**WORK REQUEST:**
From the records below, return every line containing the word "Faisalabad".

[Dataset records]
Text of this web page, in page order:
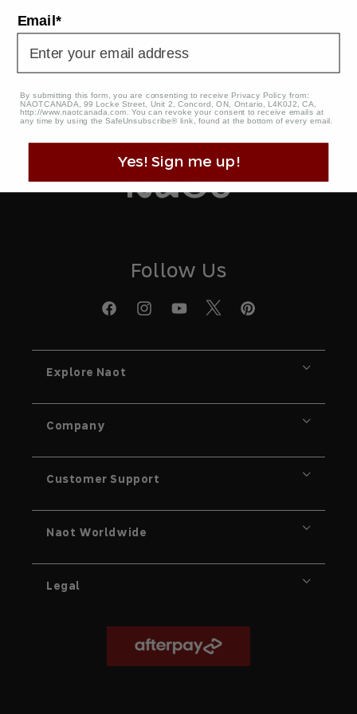
Explore Naot
Company
Customer Support
Naot Worldwide
Legal
Follow Us
FacebookInstagramYouTube
X Pinterest
Policy and Terms of Service apply. Naot Privacy Policy
Email*
By submitting this form, you are consenting to receive Privacy Policy from:
NAOTCANADA, 99 Locke Street, Unit 2, Concord, ON, Ontario, L4K0J2, CA,
http://www.naotcanada.com . You can revoke your consent to receive emails at
any time by using the SafeUnsubscribe® link, found at the bottom of every email.
Yes! Sign me up!
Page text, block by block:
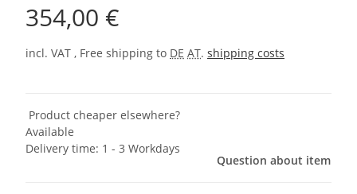
354,00 €
incl. VAT , Free shipping to DE AT. shipping costs
Product cheaper elsewhere?
Available
Delivery time: 1 - 3 Workdays
Question about item
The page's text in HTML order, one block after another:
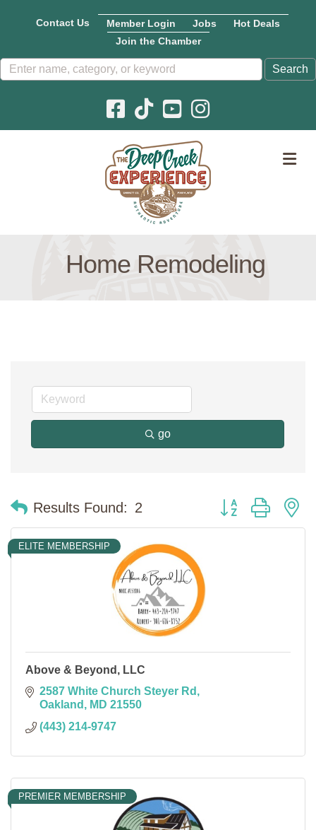
Contact Us Member Login Jobs
Hot Deals
Join the Chamber
Facebook icon
Pinterest icon
YouTube icon
Instagram icon
Home Remodeling
go
Results Found: 2 Button group with
ELITE MEMBERSHIP
Above & Beyond, LLC
2587 White Church Steyer Rd
Oakland
MD 21550
(443) 214-9747
PREMIER MEMBERSHIP
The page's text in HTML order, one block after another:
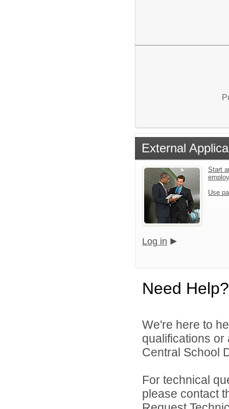
External
Start
Use
Log in
Need Help?
We're here to
qualifications or
Central School
For technical
please contact
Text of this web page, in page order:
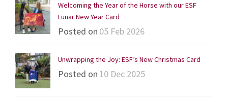
Welcoming the Year of the Horse with our ESF
Lunar New Year Card
Posted on 05 Feb 2026
Unwrapping the Joy: ESF’s New Christmas Card
Posted on 10 Dec 2025
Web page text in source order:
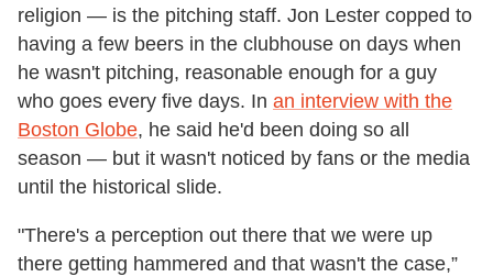
religion — is the pitching staff. Jon Lester copped to
having a few beers in the clubhouse on days when
he wasn't pitching, reasonable enough for a guy
who goes every five days. In an interview with the
Boston Globe, he said he'd been doing so all
season — but it wasn't noticed by fans or the media
until the historical slide.
"There's a perception out there that we were up
there getting hammered and that wasn't the case,”
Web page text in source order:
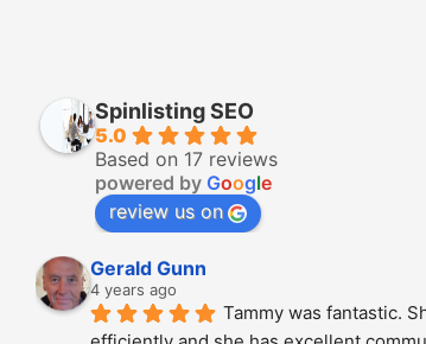
Spinlisting SEO
5.0
Based on 17 reviews
powered by Google
review us on
Gerald Gunn
4 years ago
Tammy was fantastic.
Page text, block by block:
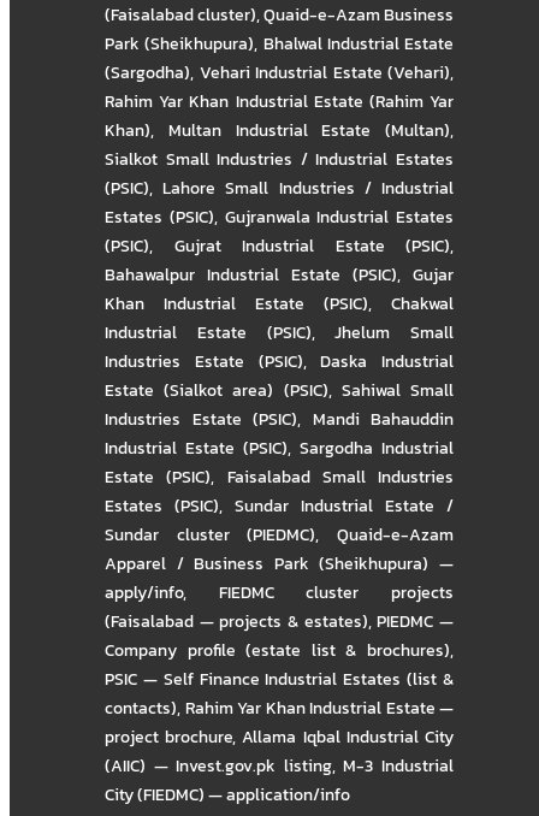
(Faisalabad cluster),Quaid-e-Azam Business
Park (Sheikhupura), Bhalwal Industrial Estate
(Sargodha), Vehari Industrial Estate (Vehari),
Rahim Yar Khan Industrial Estate (Rahim Yar
Khan), Multan Industrial Estate (Multan),
Sialkot Small Industries / Industrial Estates
(PSIC),Lahore Small Industries / Industrial
Estates (PSIC), Gujranwala Industrial Estates
(PSIC), Gujrat Industrial Estate (PSIC),
Bahawalpur Industrial Estate (PSIC), Gujar
Khan Industrial Estate (PSIC), Chakwal
Industrial Estate (PSIC),Jhelum Small
Industries Estate (PSIC),Daska Industrial
Estate (Sialkot area) (PSIC), Sahiwal Small
Industries Estate (PSIC), Mandi Bahauddin
Industrial Estate (PSIC), Sargodha Industrial
Estate (PSIC), Faisalabad Small Industries
Estates (PSIC), Sundar Industrial Estate /
Sundar cluster (PIEDMC),Quaid-e-Azam
Apparel / Business Park (Sheikhupura) —
apply/info, FIEDMC cluster projects
(Faisalabad — projects & estates),PIEDMC —
Company profile (estate list & brochures),
PSIC — Self Finance Industrial Estates (list &
contacts),Rahim Yar Khan Industrial Estate —
project brochure,Allama Iqbal Industrial City
(AIIC) — Invest.gov.pk listing,M-3 Industrial
City (FIEDMC) — application/info
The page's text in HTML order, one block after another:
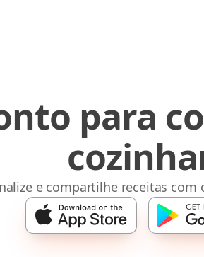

**FINAL ANSWER:**
(Faisalabad cluster),Quaid-e-Azam Business
Estate (PSIC), Faisalabad Small Industries
(Faisalabad — projects & estates),PIEDMC —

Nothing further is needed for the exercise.